(Stored items from a collection)
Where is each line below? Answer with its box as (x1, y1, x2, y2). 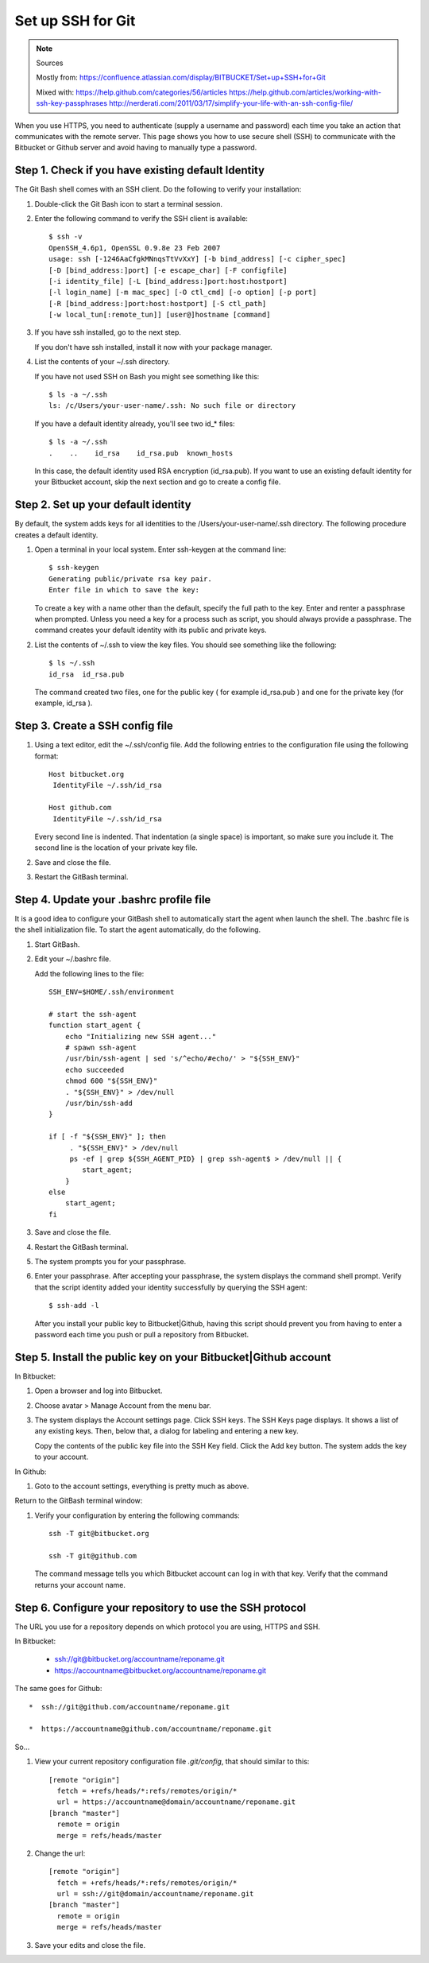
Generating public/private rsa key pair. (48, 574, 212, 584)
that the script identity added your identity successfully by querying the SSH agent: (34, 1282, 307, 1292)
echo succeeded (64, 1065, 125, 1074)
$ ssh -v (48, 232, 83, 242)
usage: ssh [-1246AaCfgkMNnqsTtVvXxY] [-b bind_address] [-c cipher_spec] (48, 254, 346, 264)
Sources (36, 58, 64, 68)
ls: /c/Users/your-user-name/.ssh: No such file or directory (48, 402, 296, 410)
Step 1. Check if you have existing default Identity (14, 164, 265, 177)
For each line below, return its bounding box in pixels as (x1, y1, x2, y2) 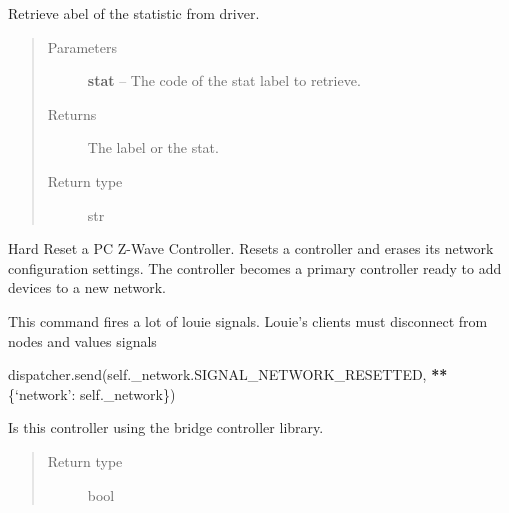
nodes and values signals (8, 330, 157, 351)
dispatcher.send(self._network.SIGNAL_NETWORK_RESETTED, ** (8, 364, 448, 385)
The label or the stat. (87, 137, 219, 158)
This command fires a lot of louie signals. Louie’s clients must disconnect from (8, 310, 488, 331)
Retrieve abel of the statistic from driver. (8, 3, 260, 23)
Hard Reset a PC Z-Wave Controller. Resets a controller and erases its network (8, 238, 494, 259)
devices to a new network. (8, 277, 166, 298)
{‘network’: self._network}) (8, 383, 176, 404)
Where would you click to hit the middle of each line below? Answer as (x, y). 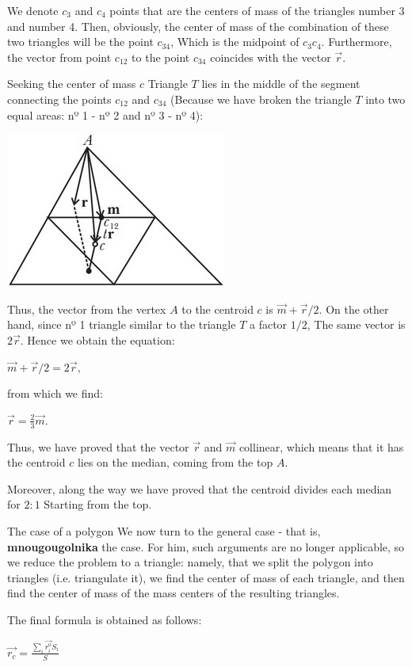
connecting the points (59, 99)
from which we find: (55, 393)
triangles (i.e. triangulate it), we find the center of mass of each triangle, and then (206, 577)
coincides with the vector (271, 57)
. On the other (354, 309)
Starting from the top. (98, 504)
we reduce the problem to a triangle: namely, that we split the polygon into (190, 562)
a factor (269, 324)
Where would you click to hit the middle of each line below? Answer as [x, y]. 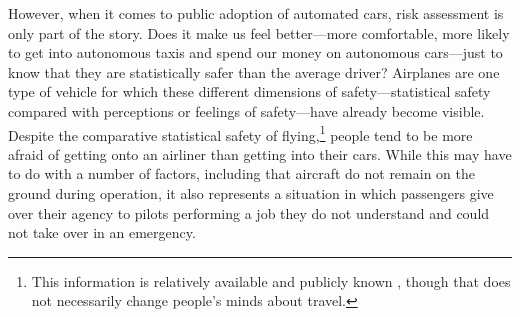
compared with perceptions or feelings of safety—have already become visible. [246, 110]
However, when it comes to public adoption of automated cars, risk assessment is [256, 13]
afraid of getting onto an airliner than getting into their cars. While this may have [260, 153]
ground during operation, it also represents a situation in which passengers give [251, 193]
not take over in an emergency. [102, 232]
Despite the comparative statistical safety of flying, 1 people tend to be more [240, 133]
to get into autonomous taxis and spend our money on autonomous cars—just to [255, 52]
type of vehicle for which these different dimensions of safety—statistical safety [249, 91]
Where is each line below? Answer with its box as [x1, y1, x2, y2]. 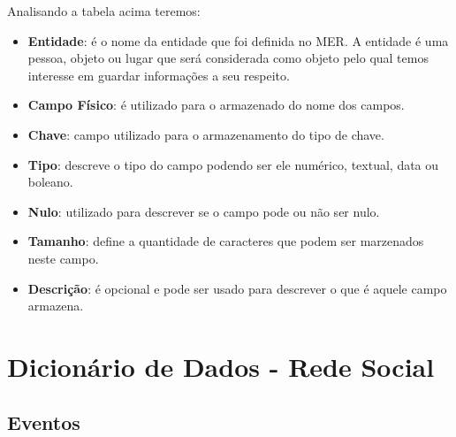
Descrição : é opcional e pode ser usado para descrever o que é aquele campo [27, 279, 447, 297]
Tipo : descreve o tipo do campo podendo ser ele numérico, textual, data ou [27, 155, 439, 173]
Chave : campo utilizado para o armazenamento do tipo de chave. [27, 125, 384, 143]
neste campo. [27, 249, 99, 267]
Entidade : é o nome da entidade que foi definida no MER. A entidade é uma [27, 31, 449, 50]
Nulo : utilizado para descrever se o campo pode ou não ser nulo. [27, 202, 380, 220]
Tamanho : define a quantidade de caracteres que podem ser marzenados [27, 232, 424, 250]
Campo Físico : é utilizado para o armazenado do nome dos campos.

Task
Starting from the line containing "Tamanho : define" and ending with the final line of the data, reproduce each line exactly as it appears, including no other lines.

Written reply
Tamanho : define a quantidade de caracteres que podem ser marzenados [27, 232, 424, 250]
Campo Físico : é utilizado para o armazenado do nome dos campos.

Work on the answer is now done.